Saturday, July 18, 2009

Review: A Voice In The Dark by Jenna Ryan

Title: A Voice in the Dark
Series: He's a Mystery
Author: Jenna Ryan
Read copy: Mass Market Paperback
Published: January 13, 2009
Publisher: Harlequin
ISBN: 0373693788
ISBN-13: 9780373693788

No one knew what Noah Graydon looked like, but they'd all heard the rumors. How he'd been broken, even scarred, on his last case. How he never showed his face...until the day he took an overwhelming interest in one very special agent.

Angel Carter would have been a serial killer's next victim if not for Noah. The rescue gave her a glimpse into his world of shadows—yet she dared to want more. To really know if the passion between them was real.

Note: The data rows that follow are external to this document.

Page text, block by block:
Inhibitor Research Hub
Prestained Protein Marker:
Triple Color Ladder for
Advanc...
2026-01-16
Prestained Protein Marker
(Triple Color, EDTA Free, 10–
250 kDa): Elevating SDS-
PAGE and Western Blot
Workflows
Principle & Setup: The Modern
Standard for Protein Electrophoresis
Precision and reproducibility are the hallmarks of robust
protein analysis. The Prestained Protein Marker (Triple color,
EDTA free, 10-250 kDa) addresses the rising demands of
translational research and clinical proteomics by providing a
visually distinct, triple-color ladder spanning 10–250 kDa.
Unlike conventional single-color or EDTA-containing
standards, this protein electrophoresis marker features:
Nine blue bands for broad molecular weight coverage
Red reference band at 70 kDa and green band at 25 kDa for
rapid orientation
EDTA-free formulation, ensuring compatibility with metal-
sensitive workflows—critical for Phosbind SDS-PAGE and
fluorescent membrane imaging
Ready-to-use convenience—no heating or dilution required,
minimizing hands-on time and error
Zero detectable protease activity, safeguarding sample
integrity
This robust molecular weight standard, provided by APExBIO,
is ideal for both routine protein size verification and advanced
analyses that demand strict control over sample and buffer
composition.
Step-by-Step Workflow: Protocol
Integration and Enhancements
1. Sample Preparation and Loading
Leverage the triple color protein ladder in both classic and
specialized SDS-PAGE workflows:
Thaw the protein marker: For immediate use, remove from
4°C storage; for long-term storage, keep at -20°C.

They would have to come face-to-face if the killer was to be caught—and Noah could only conceal his body from Angel for so long....

My rating:

A serial killer has apparently returned to Boston after a five-year hiatus. The case goes to FBI agent Angel Carter and her partner and though the clues are scarce, Angel has an ace up her sleeve - FBI profiler Noah Graydon, a man she's never seen. A man that is but a voice in the dark over her phone.

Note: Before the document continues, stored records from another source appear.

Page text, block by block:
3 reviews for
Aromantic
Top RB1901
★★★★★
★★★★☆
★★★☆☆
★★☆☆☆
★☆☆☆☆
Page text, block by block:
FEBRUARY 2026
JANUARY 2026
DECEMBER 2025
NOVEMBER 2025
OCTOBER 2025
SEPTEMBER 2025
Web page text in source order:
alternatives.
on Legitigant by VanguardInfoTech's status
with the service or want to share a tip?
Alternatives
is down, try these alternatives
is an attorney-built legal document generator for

Noah Graydon is a legend and a phantom. The last time he tangled with the serial killer dubbed the Penny Killer for the two pennies he leaves on the victim's eyelids, a young agent lost his life, the killer was presumed dead, and Noah removed himself into the shadows.

But now the Penny Killer is back and has targeted Angel. Noah will have no choice but to emerge from the shadows if he wants to catch the killer and keep Angel safe.

This was the best HI I've read so far. Though it's a Harlequin - short and romance-riven - it reads like a thriller thanks to the twisted murdered and the constant suspense.

Usually in HI the hero meets the heroine at the beginning of the book so the story always seems a little rushed, but Noah and Angels have known each other for eighteen months prior to the beginning of the book, and though they've never officially met, their quasi-relationship was already established, leaving the author a lot of space to develop other aspects of the plot.

When we meet Angel Carter for the first time, she's on a crime scene fresh from the theater, in high-heel boots, yet there is something about her that speaks of a no-nonsense character and determination. She's strong and resilient, stubborn as a mule, and doesn't scare that easily (except for her bat phobia). She had a quirky sense of humor that brought even more life to the fictitious character and made her more "approachable" for an FBI agent.

In that first scene, she suddenly had a sensation of being watched, and though she saw only shadows behind her, there was someone lurking in the darkness. Instead of the killer, it was Noah Graydon, the legendary and enigmatic FBI profiler who was rather enamored of the shadows obscuring his visage from view.
I loved Noah from the start. He was a loner, rather grumpy when the mood struck, quite content with living in semi-darkness, yet there was constantly something drawing him out in the open, toward the light. I expected his fixation with shadows would bother me, but it merely added to the intrigue of the story and the appeal of the man.

Though it was obvious Noah and Angel have never met, there was something between them. Though they communicated over the Internet and phone, the attraction was there, center stage, waiting to be called into the game. Their banter over the phone might seem friendly at first, but there were those sexual overtones (her teasing, his sexy drawl whenever he spoke to her) that spoke volumes of what was said between the lines. I found myself looking forward to those phone conversations.
And when they finally met. Oh, boy. The ST was so thick you could cut it with a knife.

Though the romance between the leads occupied a good part of the story, it never overshadowed the main mystery of the serial killer on the Boston streets. The murders were piling up along with the suspects, the notes left behind by the psycho were getting more and more cryptic with each murder, and the clues left here and there by the author led to different direction, to different people, successfully maintaining the edge-of-the-seat suspense.
Until the very end and such a twist it left me reeling.

Jenna Ryan truly did an amazing job with this book. The characters were amazing and nicely developped, their banter entertaining, their (hi)stories a great discovery, and the romance sizzling. But what made this a good book was without a doubt the suspense sub-plot. Maybe not overly original, but nicely executed with the final reveal that was the true surprise of the story.
Nicely done, indeed, and highly recommended.